_What you need to do_
Return all entries precisely as they stand, without the images.

##### Provided data #####

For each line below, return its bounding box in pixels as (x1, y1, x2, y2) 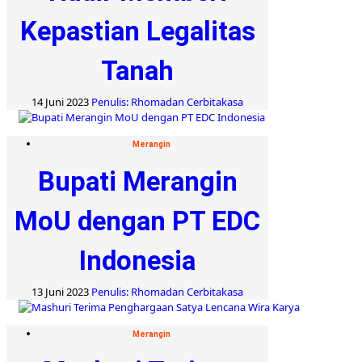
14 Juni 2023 (32, 94, 91, 109)
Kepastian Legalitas (19, 15, 255, 47)
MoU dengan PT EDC (15, 204, 260, 237)
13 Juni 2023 (32, 284, 91, 299)
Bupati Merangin (37, 165, 238, 197)
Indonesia (79, 244, 196, 276)

#####

_Problem solution_
For each line below, return its bounding box in pixels as (x1, y1, x2, y2) 
14 Juni 2023 (32, 94, 91, 109)
Kepastian Legalitas (19, 15, 255, 47)
MoU dengan PT EDC (15, 204, 260, 237)
13 Juni 2023 (32, 284, 91, 299)
Bupati Merangin (37, 165, 238, 197)
Indonesia (79, 244, 196, 276)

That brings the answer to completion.